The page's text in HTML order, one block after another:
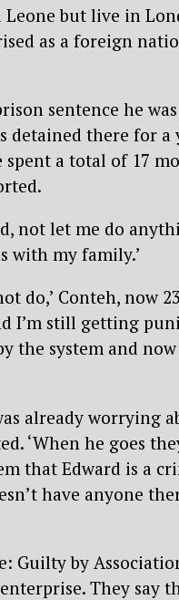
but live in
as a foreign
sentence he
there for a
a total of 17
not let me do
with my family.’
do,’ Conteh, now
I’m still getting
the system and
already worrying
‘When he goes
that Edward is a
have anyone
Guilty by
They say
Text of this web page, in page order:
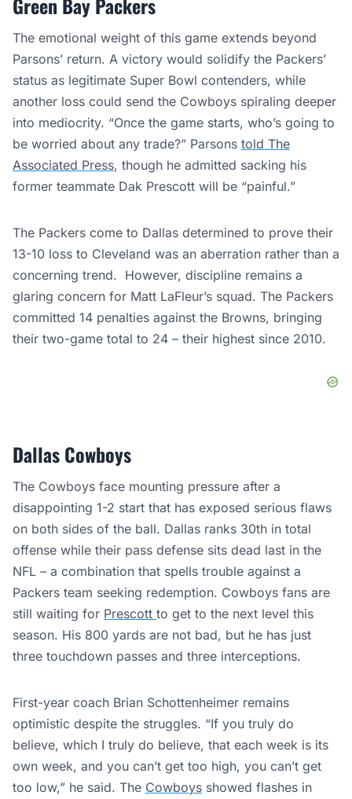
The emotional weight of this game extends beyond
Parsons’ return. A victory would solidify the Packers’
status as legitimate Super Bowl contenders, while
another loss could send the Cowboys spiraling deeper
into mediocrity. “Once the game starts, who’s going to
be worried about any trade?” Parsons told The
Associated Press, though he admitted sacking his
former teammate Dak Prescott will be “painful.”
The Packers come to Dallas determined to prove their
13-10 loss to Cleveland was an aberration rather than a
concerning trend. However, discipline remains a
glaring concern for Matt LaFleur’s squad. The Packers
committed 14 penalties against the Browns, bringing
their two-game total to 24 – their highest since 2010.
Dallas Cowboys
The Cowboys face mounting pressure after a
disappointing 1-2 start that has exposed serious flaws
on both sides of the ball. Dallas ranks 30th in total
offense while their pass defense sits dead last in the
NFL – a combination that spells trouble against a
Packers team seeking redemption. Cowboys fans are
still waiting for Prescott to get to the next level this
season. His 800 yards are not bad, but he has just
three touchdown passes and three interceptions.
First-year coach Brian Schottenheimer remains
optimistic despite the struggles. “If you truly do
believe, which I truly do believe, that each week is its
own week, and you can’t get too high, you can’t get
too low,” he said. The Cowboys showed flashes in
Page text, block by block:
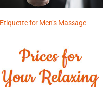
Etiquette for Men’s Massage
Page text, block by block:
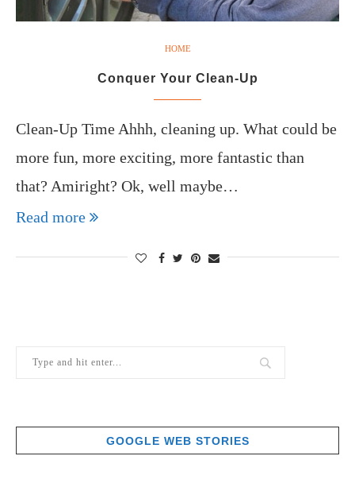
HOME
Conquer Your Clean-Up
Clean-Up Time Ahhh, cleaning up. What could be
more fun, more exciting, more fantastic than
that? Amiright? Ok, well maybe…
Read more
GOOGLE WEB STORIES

⁂

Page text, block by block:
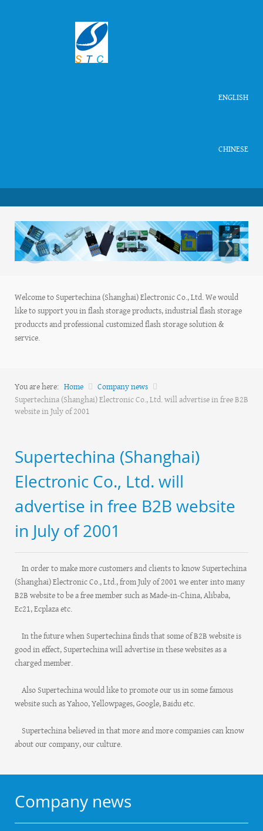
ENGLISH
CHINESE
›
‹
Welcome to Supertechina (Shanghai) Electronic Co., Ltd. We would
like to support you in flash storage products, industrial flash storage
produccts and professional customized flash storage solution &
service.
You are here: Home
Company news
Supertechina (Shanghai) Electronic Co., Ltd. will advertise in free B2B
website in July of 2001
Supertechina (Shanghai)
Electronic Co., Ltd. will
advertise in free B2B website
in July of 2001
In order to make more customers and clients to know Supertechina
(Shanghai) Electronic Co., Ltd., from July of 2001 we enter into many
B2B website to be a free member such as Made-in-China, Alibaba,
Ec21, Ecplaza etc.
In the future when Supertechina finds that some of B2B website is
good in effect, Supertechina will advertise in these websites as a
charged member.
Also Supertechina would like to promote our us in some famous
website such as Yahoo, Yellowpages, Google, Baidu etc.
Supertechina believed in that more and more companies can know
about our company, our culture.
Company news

⁂

• Exercise details: Repeat exactly the stretch of the listing above that starts with the line holding "The page's text" and finishes with the line holding "three touchdown passes", both included. Skip every picture.

• Problem solution:
The page's text in HTML order, one block after another:
but live in
as a foreign
sentence he
there for a
a total of 17
not let me do
with my family.’
do,’ Conteh, now
I’m still getting
the system and
already worrying
‘When he goes
that Edward is a
have anyone
Guilty by
They say
Text of this web page, in page order:
The emotional weight of this game extends beyond
Parsons’ return. A victory would solidify the Packers’
status as legitimate Super Bowl contenders, while
another loss could send the Cowboys spiraling deeper
into mediocrity. “Once the game starts, who’s going to
be worried about any trade?” Parsons told The
Associated Press, though he admitted sacking his
former teammate Dak Prescott will be “painful.”
The Packers come to Dallas determined to prove their
13-10 loss to Cleveland was an aberration rather than a
concerning trend. However, discipline remains a
glaring concern for Matt LaFleur’s squad. The Packers
committed 14 penalties against the Browns, bringing
their two-game total to 24 – their highest since 2010.
Dallas Cowboys
The Cowboys face mounting pressure after a
disappointing 1-2 start that has exposed serious flaws
on both sides of the ball. Dallas ranks 30th in total
offense while their pass defense sits dead last in the
NFL – a combination that spells trouble against a
Packers team seeking redemption. Cowboys fans are
still waiting for Prescott to get to the next level this
season. His 800 yards are not bad, but he has just
three touchdown passes and three interceptions.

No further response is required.